WORK TO COMPLETE:
From the listing below, restate word for word the lines from the line containing "Ví dụ: một căn" down through the line containing "Juventus, claim the last seven (181, 381)". Exclude pictures.

INPUT MATERIAL:
══════
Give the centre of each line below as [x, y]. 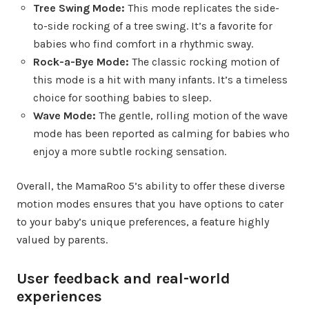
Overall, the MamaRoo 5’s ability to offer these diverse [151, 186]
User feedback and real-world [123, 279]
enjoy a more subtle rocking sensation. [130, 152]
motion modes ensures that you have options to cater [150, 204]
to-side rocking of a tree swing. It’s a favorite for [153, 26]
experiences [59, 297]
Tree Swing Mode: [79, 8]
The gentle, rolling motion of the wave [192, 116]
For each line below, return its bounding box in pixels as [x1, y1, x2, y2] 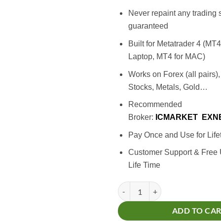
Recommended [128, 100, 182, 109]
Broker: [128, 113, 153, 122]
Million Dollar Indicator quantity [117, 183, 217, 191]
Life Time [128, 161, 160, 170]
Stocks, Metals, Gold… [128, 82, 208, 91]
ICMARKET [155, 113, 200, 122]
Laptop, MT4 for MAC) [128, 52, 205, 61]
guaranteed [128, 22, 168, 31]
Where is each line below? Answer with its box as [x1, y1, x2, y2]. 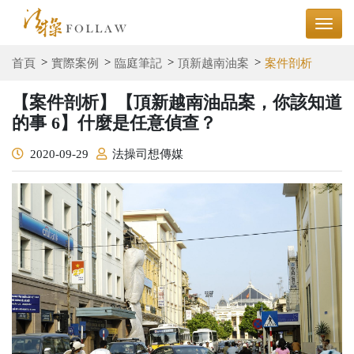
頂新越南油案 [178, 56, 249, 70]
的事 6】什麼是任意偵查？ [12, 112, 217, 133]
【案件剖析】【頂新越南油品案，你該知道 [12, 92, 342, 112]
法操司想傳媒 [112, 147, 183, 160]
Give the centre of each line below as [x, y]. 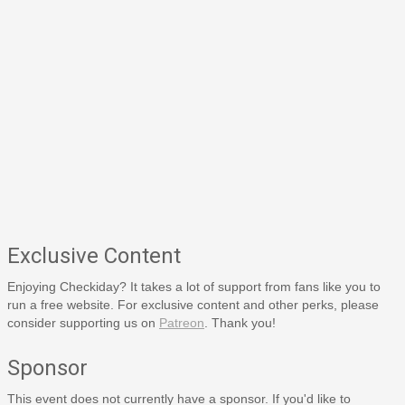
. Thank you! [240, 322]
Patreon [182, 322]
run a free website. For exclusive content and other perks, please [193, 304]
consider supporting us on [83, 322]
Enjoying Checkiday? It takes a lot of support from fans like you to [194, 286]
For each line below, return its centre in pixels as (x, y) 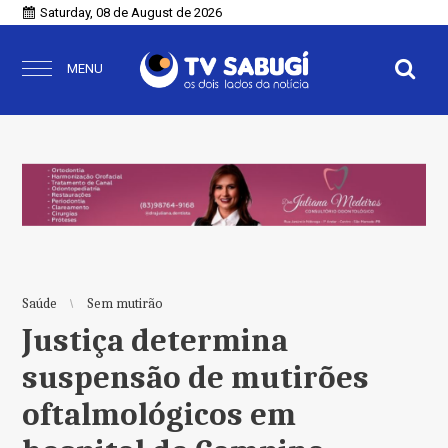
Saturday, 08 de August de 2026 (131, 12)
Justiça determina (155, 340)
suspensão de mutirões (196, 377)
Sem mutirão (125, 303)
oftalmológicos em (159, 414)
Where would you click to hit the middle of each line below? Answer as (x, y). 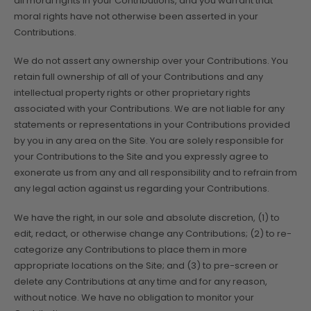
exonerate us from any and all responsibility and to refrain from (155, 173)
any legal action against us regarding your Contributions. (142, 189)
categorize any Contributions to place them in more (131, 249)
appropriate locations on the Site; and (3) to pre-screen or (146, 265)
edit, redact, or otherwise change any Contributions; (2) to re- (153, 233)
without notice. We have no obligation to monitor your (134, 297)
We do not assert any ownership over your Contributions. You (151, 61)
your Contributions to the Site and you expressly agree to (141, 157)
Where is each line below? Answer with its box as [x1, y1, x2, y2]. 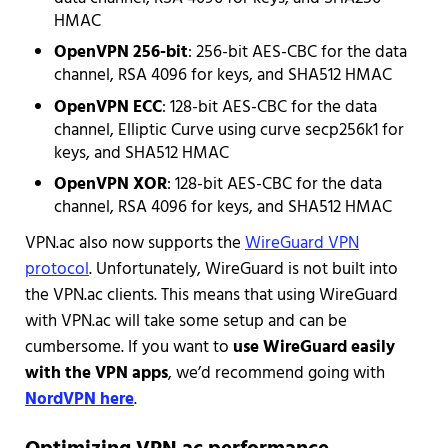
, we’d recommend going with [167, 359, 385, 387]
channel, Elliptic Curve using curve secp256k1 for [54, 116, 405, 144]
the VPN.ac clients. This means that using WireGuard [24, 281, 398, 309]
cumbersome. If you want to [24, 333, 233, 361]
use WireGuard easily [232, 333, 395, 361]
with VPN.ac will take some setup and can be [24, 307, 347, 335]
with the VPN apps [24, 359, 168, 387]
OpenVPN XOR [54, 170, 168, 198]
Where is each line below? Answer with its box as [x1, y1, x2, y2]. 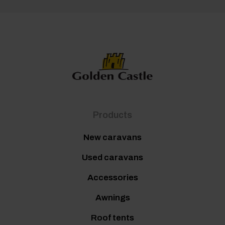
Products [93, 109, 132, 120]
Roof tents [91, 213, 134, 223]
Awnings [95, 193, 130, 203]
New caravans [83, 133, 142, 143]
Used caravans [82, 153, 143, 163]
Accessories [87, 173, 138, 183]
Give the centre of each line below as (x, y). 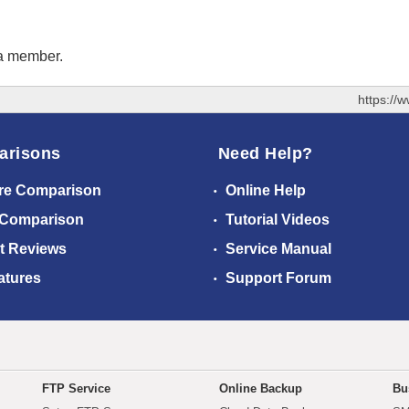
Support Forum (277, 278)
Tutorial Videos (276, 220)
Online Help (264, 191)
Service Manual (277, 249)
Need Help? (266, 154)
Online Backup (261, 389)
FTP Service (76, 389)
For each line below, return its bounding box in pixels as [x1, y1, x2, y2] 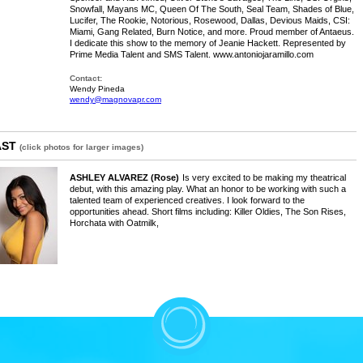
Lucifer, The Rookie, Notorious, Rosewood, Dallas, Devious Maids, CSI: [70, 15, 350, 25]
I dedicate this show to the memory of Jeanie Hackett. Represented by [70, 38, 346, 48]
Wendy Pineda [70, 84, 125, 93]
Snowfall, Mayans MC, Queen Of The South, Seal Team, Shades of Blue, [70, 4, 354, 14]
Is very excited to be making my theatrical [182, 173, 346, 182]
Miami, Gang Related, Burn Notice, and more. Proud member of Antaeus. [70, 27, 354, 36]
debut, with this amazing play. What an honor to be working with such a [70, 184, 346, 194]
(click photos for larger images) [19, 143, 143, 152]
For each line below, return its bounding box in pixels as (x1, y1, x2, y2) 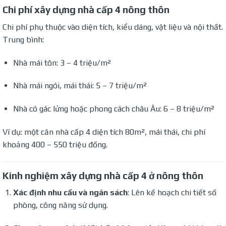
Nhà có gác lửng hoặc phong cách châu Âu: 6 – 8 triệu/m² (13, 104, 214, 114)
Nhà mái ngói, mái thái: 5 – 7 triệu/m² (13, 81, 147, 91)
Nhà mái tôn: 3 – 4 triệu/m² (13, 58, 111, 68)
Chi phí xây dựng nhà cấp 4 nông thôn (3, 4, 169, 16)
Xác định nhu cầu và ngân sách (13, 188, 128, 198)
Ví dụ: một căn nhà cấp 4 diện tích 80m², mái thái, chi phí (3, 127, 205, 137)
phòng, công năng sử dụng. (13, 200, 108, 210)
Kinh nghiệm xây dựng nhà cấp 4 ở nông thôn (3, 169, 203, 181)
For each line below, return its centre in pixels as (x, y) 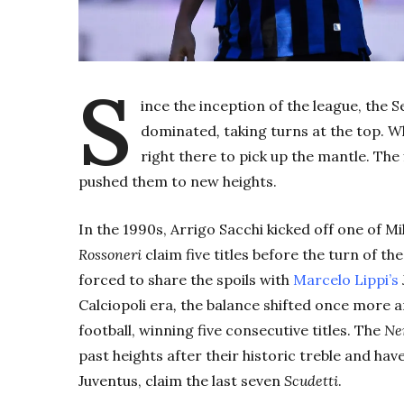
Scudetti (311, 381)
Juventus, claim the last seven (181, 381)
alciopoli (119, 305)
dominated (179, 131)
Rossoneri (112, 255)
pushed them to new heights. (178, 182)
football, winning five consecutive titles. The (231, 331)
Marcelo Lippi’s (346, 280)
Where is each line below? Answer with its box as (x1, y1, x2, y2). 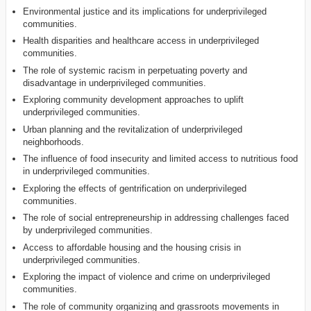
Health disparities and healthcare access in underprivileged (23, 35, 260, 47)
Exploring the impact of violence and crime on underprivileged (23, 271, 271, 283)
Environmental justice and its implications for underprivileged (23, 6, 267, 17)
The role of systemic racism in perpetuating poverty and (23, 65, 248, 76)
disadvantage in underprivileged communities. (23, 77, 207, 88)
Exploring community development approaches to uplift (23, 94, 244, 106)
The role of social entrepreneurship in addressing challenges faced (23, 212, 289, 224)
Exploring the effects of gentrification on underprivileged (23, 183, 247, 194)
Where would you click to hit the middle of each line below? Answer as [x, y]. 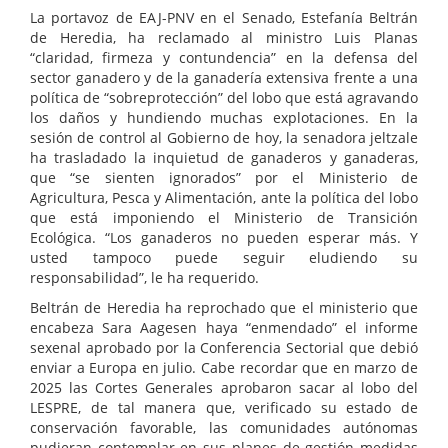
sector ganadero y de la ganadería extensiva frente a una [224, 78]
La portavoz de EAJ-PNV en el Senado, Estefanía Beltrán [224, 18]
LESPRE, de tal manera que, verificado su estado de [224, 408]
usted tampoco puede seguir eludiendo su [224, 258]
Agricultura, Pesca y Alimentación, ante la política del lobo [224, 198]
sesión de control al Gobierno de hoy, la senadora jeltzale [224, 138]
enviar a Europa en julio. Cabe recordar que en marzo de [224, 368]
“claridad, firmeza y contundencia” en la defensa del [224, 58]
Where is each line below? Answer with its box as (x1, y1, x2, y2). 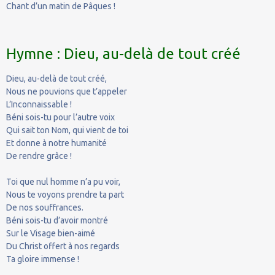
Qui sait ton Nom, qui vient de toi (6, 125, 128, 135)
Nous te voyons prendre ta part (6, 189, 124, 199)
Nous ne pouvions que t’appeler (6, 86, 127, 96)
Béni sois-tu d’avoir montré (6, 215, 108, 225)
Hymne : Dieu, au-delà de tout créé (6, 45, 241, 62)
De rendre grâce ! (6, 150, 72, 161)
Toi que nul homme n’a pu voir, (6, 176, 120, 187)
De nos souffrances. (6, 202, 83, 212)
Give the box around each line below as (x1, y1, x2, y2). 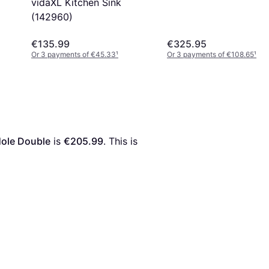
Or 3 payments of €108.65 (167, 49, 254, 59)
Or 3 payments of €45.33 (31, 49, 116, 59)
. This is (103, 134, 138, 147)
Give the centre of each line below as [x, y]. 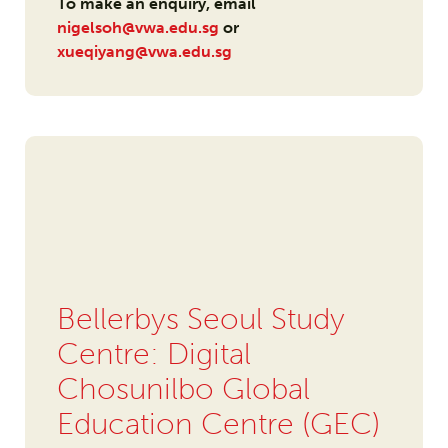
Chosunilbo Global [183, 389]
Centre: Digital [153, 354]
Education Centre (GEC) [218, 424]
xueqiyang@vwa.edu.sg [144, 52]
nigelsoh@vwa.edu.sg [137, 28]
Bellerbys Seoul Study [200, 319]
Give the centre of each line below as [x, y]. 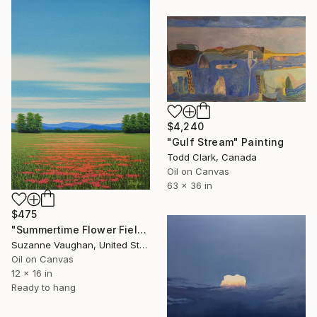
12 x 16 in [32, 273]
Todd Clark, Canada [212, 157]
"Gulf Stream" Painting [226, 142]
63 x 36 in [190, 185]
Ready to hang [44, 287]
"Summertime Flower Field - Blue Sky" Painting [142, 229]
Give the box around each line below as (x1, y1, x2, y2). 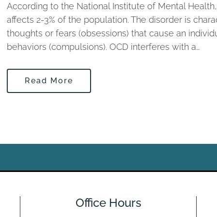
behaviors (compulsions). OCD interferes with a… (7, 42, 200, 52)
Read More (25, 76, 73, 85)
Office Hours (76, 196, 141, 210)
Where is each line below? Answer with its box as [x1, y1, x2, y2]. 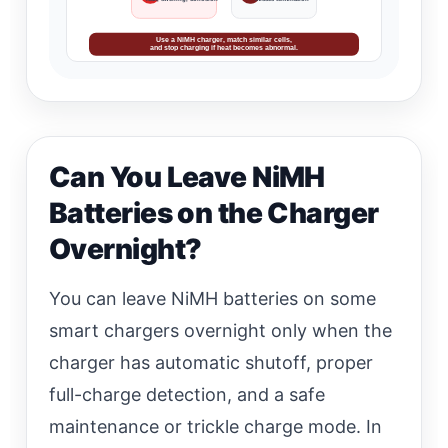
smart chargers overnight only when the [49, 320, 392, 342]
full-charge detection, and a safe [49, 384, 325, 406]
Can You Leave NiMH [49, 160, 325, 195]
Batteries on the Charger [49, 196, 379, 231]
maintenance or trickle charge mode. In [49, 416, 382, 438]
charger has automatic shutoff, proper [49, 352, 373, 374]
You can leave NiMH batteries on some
══════
YOUR RESPONSE:
Ví dụ: một căn nhà cấp 4 diện tích 80m², mái thái, chi phí (3, 127, 205, 137)
phòng, công năng sử dụng. (13, 200, 108, 210)
Kinh nghiệm xây dựng nhà cấp 4 ở nông thôn (3, 169, 203, 181)
For each line below, return its centre in pixels as (x, y) 
Scudetti (311, 381)
Juventus, claim the last seven (181, 381)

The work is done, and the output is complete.